# 1991 Stanza...hesitating when going over 45mp



## ljcs357 (Apr 8, 2008)

What's everybody..obviously i'm new...i just purchased this car 


When i accelerate and begin to drive at higher speeds (45mph)..the car will drive fine for about 10 minutes then begin to hesitate and sputter for the rest of my trip...If i come to a complete stop and turn it off and on it will do the same thing...good for about 10 minutes and does the same thing.

Suggestions or a good place to start please!!

thanks


----------



## StanzaBonanza (Feb 3, 2007)

after market air intake?


----------



## PapaCap (Dec 8, 2007)

That could be a multitude of things. But it sounds like your ECM is going bonkers when the car is at operating temperature.
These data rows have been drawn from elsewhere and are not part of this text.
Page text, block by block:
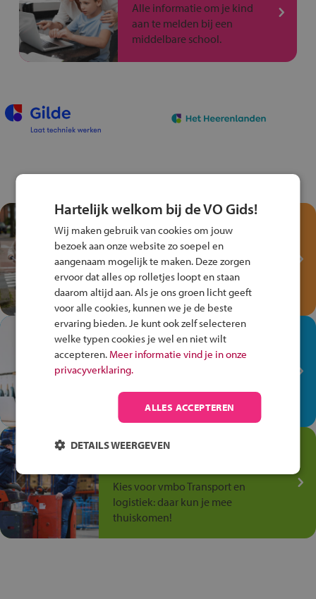
Alle informatie om je kind
aan te melden bij een
middelbare school.
Test je kennis met het
Fiets Veilig
Verkeersspel!
Speel het Fiets Veilig Verkeersspel
en win een Cortina-fiets!
In de winkel ben je op je
plek!
Ontdek via het vmbo jouw talent
op de winkelvloer, waar elke dag
anders is!
Jouw talent in de
Kies voor vmbo Transport en
logistiek: daar kun je mee
thuiskomen!
Hartelijk welkom bij de VO Gids!
Wij maken gebruik van cookies om jouw
bezoek aan onze website zo soepel en
aangenaam mogelijk te maken. Deze zorgen
ervoor dat alles op rolletjes loopt en staan
daarom altijd aan. Als je ons groen licht geeft
voor alle cookies, kunnen we je de beste
ervaring bieden. Je kunt ook zelf selecteren
welke typen cookies je wel en niet wilt
accepteren. Meer informatie vind je in onze
privacyverklaring.
ALLES ACCEPTEREN
DETAILS WEERGEVEN
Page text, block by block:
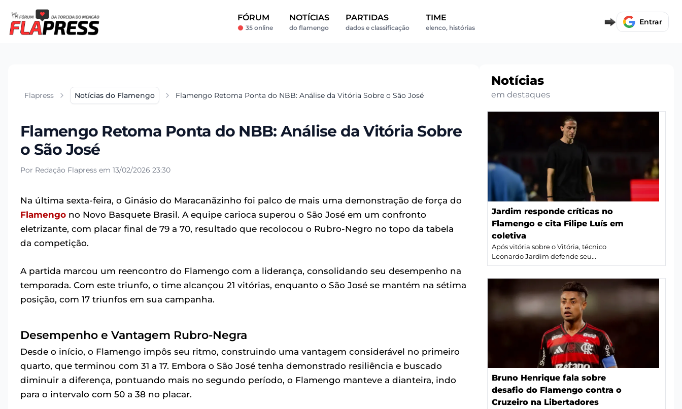
FÓRUM
35 online
NOTÍCIAS
do flamengo
PARTIDAS
dados e classificação
TIME
elenco, histórias
Entrar
Flapress Notícias do Flamengo Flamengo Retoma Ponta do NBB: Análise da Vitória Sobre o São José
Flamengo Retoma Ponta do NBB: Análise da Vitória Sobre
o São José
Por Redação Flapress em 13/02/2026 23:30
Na última sexta-feira, o Ginásio do Maracanãzinho foi palco de mais uma demonstração de força do
Flamengo no Novo Basquete Brasil. A equipe carioca superou o São José em um confronto
eletrizante, com placar final de 79 a 70, resultado que recolocou o Rubro-Negro no topo da tabela
da competição.
A partida marcou um reencontro do Flamengo com a liderança, consolidando seu desempenho na
temporada. Com este triunfo, o time alcançou 21 vitórias, enquanto o São José se mantém na sétima
posição, com 17 triunfos em sua campanha.
Desempenho e Vantagem Rubro-Negra
Desde o início, o Flamengo impôs seu ritmo, construindo uma vantagem considerável no primeiro
quarto, que terminou com 31 a 17. Embora o São José tenha demonstrado resiliência e buscado
diminuir a diferença, pontuando mais no segundo período, o Flamengo manteve a dianteira, indo
para o intervalo com 50 a 38 no placar.
Notícias
em destaques
Jardim responde críticas no
Flamengo e cita Filipe Luís em
coletiva
Após vitória sobre o Vitória, técnico
Leonardo Jardim defende seu...
Bruno Henrique fala sobre
desafio do Flamengo contra o
Cruzeiro na Libertadores

Have you replaced the coolant temp sensor, maf, plugs or wires, distributor cap/rotor, fuel filter, air filter, o2 sensor recently?
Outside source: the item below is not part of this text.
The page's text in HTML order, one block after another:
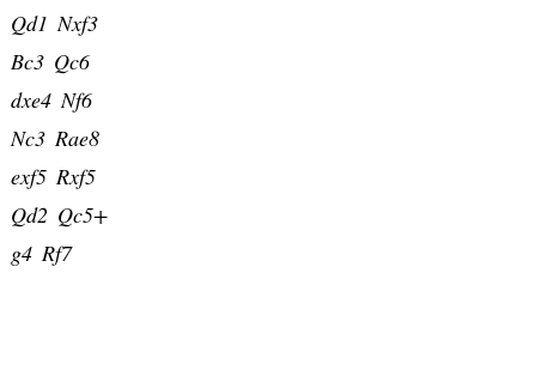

How do your hoses look? If they are cracked, they may be sucking air and need replacing. Hose is so cheap, there's no reason to have rotted hoses (I redid 90% of all my vaccum lines for like $5).

But the first thing I would do is adjust the timing. If you don't have a timing light, tinker with it, drive it, tinker with it some more. Maybe that'll help.

pc


----------



## ljcs357 (Apr 8, 2008)

No. I thought it was the air flow meter and I changed that and it was still doing it. 





StanzaBonanza said:


> after market air intake?


----------



## ljcs357 (Apr 8, 2008)

ECM? What is that. Sorry I'm indiot. 

I'm going to take a look at the other stuff. Thanks for giving me a starting point.




PapaCap said:


> That could be a multitude of things. But it sounds like your ECM is going bonkers when the car is at operating temperature.
> 
> Have you replaced the coolant temp sensor, maf, plugs or wires, distributor cap/rotor, fuel filter, air filter, o2 sensor recently?
> 
> ...


----------



## PapaCap (Dec 8, 2007)

Oh, don't be so hard on yourself 

The ECM is the onboard computer (electronic control module, I believe). It adjusts the air/fuel mixture and ignition timing as the motor conditions change. When a motor is cold, it needs less air (rich condition) to run properly. As a motor warms up, it needs more air and less gas to run at optimal/best gas economy settings (lean).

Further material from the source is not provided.